Ihr letztes Hierseyn, wofür wir noch alle zu danken haben, hat eine sehr gute Wirkung hinterlassen und unsere kleine Akademie ist auf's neue thätig und [65] lebhaft geworden. Wir hoffen sie bald in Weimar fortzusetzen, denn der Bergrath von Humboldt denkt wenn es Ihnen gelegen ist zu Ende dieses Monats aufzuwarten und Doctor Scherern mitzubringen. Aus beyliegendem pro Memoria werden Sie sehen wie wir die Sache eingeleitet haben und ich bin überzeugt daß Sie von dieser Acquisition manches Nützliche und Vergnügliche einernten werden. Ich habe mich um seine gegenwärtigen Umstände erkundigt und man kann wohl sagen daß er dürftig sey. Wollten Sie ihm daher ein kleines Geschenk gleichsam pro Arrha machen, so würden Sie eine Gabe sehr wohl anwenden. Er hält sich zwar in Kleidern sehr ordentlich, doch ist er gewiß zu einer Reise nicht equipirt.

Den Brief vom 9ten habe wohl erhalten und habe wegen des Einflusses des Galvanischen Fluidi auf die limphatischen Gefäße nachgefragt. Es ist derselbe nicht wohl zu bewirken weil dieses Fluidum nur auf entblößte Nerven seine Kraft äußert, welche bey dem Menschen nur durch starke Hautverletzungen oder gar tiefere Incisionen bloßzumachen sind. Was es wirkt, wenn es durch einen Körper durchgeleitet wird, ist nicht sowohl zu bestimmen.

Bergrath v. Humboldt hat auch schon daran gedacht, diese Entdeckung mit dem animalischen Magnetismus zu verbinden, er hat deßhalb Doctor Petzold in Dresden, der sich damit abgiebt, verschiedene Versuche angegeben, wodurch zu entdecken wäre, ob die [66] Erscheinung mit dem Galvanischen Fluidum in Verbindung steht.

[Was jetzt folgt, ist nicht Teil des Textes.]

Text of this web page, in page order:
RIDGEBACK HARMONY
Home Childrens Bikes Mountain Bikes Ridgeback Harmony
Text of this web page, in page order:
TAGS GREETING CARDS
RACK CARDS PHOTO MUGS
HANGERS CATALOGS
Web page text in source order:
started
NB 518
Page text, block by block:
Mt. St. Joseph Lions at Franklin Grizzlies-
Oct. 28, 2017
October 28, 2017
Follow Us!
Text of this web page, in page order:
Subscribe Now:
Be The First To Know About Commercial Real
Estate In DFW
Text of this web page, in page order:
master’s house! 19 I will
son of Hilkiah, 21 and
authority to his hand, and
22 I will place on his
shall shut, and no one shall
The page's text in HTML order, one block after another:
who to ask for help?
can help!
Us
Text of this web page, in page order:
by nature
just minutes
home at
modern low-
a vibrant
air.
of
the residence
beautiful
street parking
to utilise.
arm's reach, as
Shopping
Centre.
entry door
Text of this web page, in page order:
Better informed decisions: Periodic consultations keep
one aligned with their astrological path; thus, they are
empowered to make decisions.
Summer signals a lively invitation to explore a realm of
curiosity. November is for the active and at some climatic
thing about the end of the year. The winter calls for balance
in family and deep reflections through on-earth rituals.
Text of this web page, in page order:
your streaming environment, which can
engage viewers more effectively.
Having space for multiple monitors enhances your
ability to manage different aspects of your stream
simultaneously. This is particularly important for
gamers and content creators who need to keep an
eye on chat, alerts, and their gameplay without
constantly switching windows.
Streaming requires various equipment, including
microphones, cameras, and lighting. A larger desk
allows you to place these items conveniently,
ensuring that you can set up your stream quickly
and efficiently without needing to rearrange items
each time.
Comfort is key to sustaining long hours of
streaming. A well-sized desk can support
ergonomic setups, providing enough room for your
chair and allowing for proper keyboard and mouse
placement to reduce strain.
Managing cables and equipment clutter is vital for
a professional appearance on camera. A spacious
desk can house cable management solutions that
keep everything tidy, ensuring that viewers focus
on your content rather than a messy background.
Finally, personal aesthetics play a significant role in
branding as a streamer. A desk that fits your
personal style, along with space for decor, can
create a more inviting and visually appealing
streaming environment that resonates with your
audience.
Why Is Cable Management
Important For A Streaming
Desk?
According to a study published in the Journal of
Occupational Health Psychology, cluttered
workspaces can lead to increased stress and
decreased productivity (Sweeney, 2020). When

Das pro Memoria an den Grafen Reden soll nächstens folgen und mit den gehörigen Ausdrücken gefaßt werden.

Dem sehr verkappten Dichter, dessen Werke Sie mir zu übersenden die Güte haben, ist wirklich Glück zu wünschen, daß ihm die Musen so viele ruhige, ja man darf wohl sagen unbedeutende Augenblicke gönnen, als zu dergleichen Productionen nöthig sind.

Die kleine blonde Freundin wird ja wohl, wenn ihr die Trauer schön steht, sich über das erfolgte Ableben einigermaßen trösten.

Den neuen Theaterdiener mögte ich gern aus dem eigenen Kreise nehmen und jemanden dazu befördern, der entweder durch Dienst oder Talent schon mit der Anstalt verwandt wäre.

Unterthänigstes pro Memoria.

Über die Anstellung des Doctor Scherers, welche Ew. Durchl. beabsichtigen, habe ich mit ihm selbst und dem Bergrath von Humboldt gesprochen, wornach ich folgendes zu referiren und unmaßgeblich vorzuschlagen habe.

Doctor Scherer hat gegenwärtig keine andere Verbindung als daß er wegen einiger Werke, besonders wegen eines über die Geschichte der Gas Arten, mit einem Buchhändler contrahirt hat, zu deren Ausarbeitung aber eine längere Zeit erfordert wird. Er [67] würde seine hiesigen Vorlesungen gleichfalls aufgeben können, und so ganz zu Befehle stehn.

Seine chemischen Kenntnisse sind nicht allein in Deutschland sondern auch außerhalb anerkannt, und er könnte nicht in diesen vorzügliche Schritte gemacht haben, wenn er nicht in den verwandten Wissenschaften, als der Naturgeschichte, Physik und Technik, gleichfalls bewandert wäre, er wird sich daher nach Ew. Durchl. Absicht in diesen Fächern noch besonders qualificiren können.

Was die Zeit betrifft, in welcher nunmehr das nöthigste vorzunehmen wäre, gehen unsere Vorschläge dahin: Zu Ende dieses Monats gedenkt der Ober-Bergrath von Humboldt Ew. Durchl. aufzuwarten und gedachten Doctor Scherer gleichfalls vorzustellen, der sich die Erlaubniß erbitten wird, einige Experimente vortragen zu dürfen.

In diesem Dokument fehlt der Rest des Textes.